YOUR TASK
All entries below are to be reproduced precisely as they stand, without the pictures.

Dataset items

--- START ---

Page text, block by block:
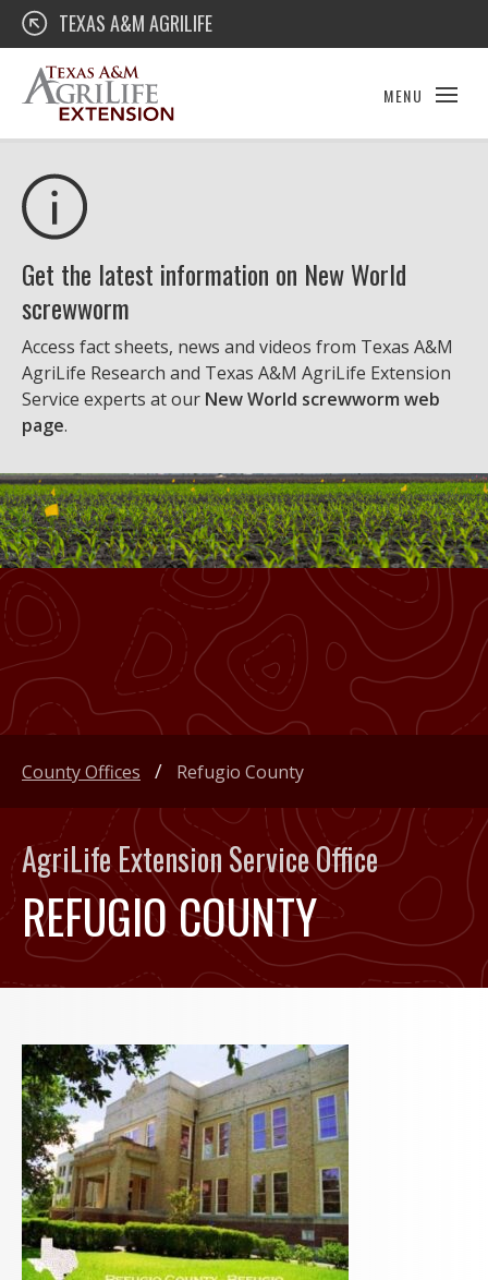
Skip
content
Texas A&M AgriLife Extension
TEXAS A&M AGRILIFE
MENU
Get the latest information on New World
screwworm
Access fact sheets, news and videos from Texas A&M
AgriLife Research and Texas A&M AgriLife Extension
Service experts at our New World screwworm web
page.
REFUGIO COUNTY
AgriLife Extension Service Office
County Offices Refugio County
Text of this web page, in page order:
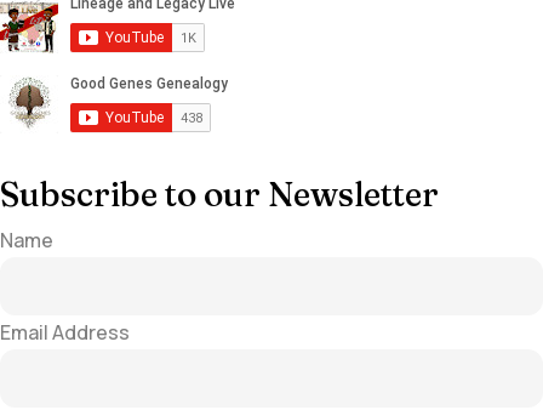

--- END ---

FINAL ANSWER
Page text, block by block:
Skip
content
Texas A&M AgriLife Extension
TEXAS A&M AGRILIFE
MENU
Get the latest information on New World
screwworm
Access fact sheets, news and videos from Texas A&M
AgriLife Research and Texas A&M AgriLife Extension
Service experts at our New World screwworm web
page.
REFUGIO COUNTY
AgriLife Extension Service Office
County Offices Refugio County
Text of this web page, in page order:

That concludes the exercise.